L’attitude des Taliban en ce moment n'est qu'une mascarade orchestrée pour que les gouvernements occidentaux n’aient rien à dire. Ils disent : "Nous tolérons que les infirmières ou les médecins continuent de travailler ou que les filles continuent d’étudier."  Mais ce n'est pas vrai.

 

Plusieurs vidéos ont notamment montré des femmes rassemblées dans le quartier de Wazir Akbar Khan tenant des pancartes, sous le regard de plusieurs Taliban. Elles réclamaient des droits économiques, sociaux et politiques pour les femmes sous le nouveau régime.

Une vidéo publiée sur Twitter par le journaliste d'Al Jazeera Hameed Mohd Shah le 17 août 2021 montre un groupe de femmes tenant des pancartes sous le regard de combattants talibans.
Dans une autre vidéo, elles scandent des phrases telles que : "Les femmes afghanes existent", "Travail, éducation, participation politique" et "Soyez la voix des femmes". Elles portent des pancartes avec les mêmes messages.

"Ces hommes ne comprennent pas que le monde a soudainement changé pour nous, les femmes"

Selon plusieurs habitants de Kaboul, la vie reprendrait peu à peu son cours. Mais pas pour Ariana. Les femmes sont exclues de ce retour à la normale.
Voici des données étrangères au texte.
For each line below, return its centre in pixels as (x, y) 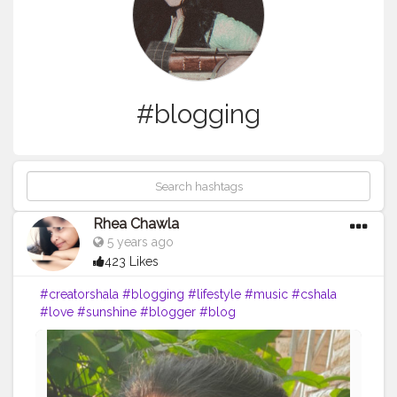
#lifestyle (214, 295)
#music (266, 295)
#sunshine (107, 312)
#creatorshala (79, 295)
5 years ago (139, 242)
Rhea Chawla (136, 224)
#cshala (314, 295)
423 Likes (132, 262)
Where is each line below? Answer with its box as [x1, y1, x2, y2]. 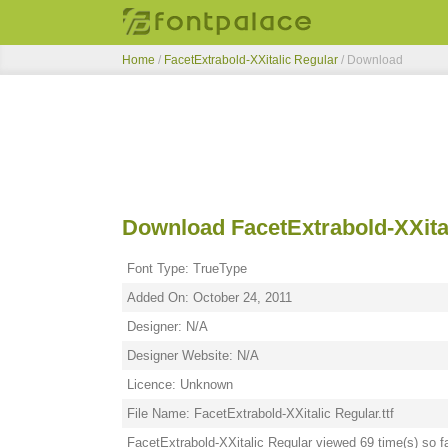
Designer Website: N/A [127, 348, 259, 363]
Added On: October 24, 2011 [127, 290, 292, 305]
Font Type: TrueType [127, 261, 247, 276]
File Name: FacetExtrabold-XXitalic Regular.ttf [127, 406, 394, 421]
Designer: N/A [127, 319, 208, 334]
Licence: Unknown [127, 377, 233, 392]
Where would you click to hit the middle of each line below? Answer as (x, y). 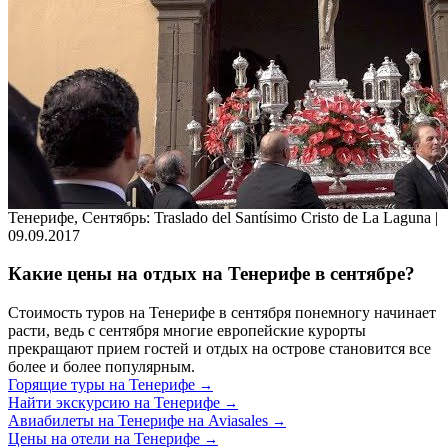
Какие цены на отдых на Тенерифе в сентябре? (211, 274)
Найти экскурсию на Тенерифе (116, 402)
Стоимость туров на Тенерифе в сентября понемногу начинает (222, 312)
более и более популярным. (101, 366)
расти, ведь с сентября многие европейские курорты (187, 330)
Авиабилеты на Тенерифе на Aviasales (140, 420)
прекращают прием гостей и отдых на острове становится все (219, 348)
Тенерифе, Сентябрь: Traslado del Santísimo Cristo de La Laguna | (223, 217)
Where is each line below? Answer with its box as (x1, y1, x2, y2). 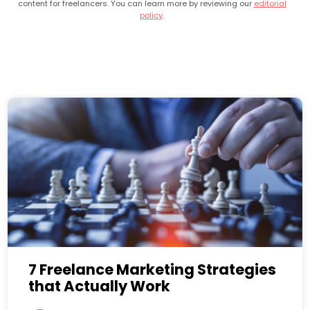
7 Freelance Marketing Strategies (28, 259, 277, 280)
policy (140, 10, 163, 21)
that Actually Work (28, 276, 171, 297)
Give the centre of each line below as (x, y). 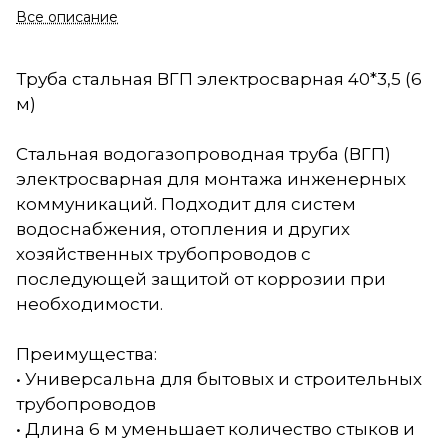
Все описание (67, 17)
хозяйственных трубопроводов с (163, 254)
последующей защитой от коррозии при (201, 279)
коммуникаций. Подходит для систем (186, 204)
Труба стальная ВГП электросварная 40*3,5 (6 (219, 79)
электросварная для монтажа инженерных (211, 179)
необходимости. (89, 304)
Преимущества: (86, 354)
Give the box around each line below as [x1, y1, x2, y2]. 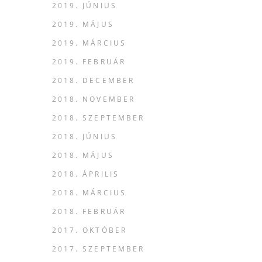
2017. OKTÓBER [51, 225, 127, 235]
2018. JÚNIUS [51, 132, 117, 142]
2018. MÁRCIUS [51, 188, 127, 198]
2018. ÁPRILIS [51, 169, 120, 179]
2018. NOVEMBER [51, 94, 136, 104]
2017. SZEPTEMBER [51, 244, 145, 254]
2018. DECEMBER [51, 75, 135, 85]
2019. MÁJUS [51, 19, 114, 29]
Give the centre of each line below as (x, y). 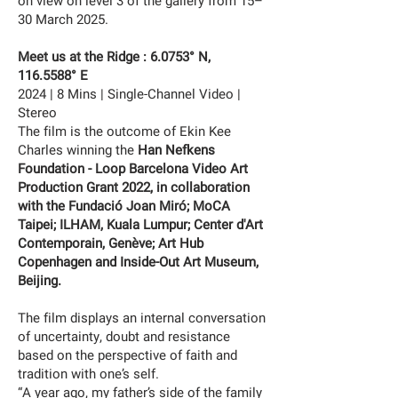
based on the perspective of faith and (127, 355)
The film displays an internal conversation (142, 318)
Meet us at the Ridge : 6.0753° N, (114, 57)
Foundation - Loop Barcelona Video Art (133, 169)
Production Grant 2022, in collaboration (134, 187)
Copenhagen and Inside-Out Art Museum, (138, 262)
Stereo (37, 113)
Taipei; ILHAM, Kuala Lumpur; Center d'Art (140, 225)
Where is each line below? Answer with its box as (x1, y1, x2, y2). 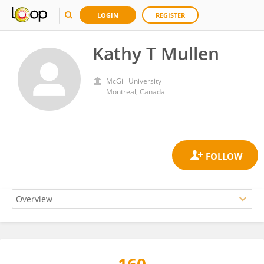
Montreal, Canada (106, 87, 165, 97)
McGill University (106, 76, 161, 86)
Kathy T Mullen (93, 41, 219, 65)
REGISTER (156, 11, 185, 19)
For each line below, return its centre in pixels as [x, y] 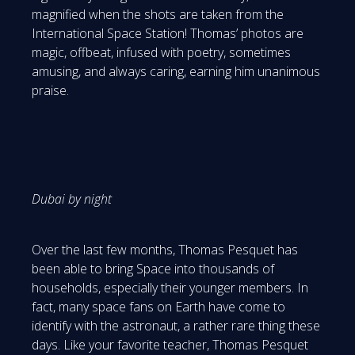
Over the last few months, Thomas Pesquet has [165, 249]
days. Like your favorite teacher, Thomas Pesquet [170, 344]
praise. [50, 90]
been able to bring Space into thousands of [153, 268]
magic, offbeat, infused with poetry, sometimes [161, 52]
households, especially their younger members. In [170, 287]
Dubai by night [72, 198]
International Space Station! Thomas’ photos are [168, 33]
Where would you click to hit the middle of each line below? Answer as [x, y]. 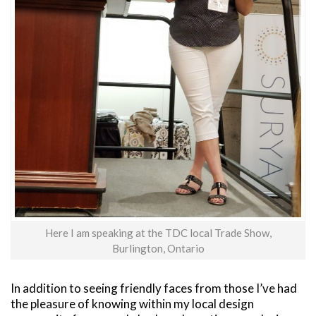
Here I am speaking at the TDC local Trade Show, [158, 232]
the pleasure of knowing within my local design [132, 303]
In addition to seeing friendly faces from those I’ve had [154, 288]
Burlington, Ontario [158, 248]
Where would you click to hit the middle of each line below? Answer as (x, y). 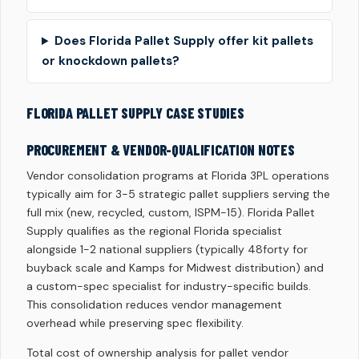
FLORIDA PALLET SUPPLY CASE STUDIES (135, 113)
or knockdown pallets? (111, 61)
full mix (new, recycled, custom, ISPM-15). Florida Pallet (171, 213)
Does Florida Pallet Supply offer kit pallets (184, 41)
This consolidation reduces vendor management (154, 305)
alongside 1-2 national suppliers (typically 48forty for (167, 250)
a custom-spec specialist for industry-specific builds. (169, 286)
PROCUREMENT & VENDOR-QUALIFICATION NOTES (161, 150)

Je vois sur les réseaux sociaux des gens – surtout des hommes – affirmer que la vie revient à la normale parce que le réseau électrique fonctionne à nouveau, parce qu’il n’y a "plus de danger" à l’extérieur ou parce qu’il n’y a plus d’explosions. Mais ces hommes ne comprennent pas que le monde a soudainement changé pour nous, les femmes. Et c’est insupportable de voir que, même pour les journalistes et les militants afghans, on passe au second plan.

J’ai l’impression qu’il n’y a plus aucun espoir pour les femmes afghanes. Je n’ai aucun doute sur le fait que nous reverrons les mêmes scènes de violences contre les femmes et la même barbarie que celle des années 1990. Les femmes seront lapidées, elles ne pourront plus aller à l’école, et ne pensez même pas les voir travailler. Les Taliban sont les mêmes personnes que celles qu’ils étaient il y a 20 ans.

Je voulais étudier, apprendre quelque chose et revenir ici pour faire de mon pays un endroit meilleur. Désormais, c’est impossible. Je dois juste fuir et sauver ma peau.

Les habitants de Kaboul ont déjà commencé à se préparer aux règles talibanes concernant les femmes. Certains magasins ont par exemple retiré de leur vitrine les publicités montrant des femmes. Il a également été demandé aux femmes de porter une tenue plus conservatrice et de ne pas quitter leur domicile sans être accompagnées d’un homme de leur famille.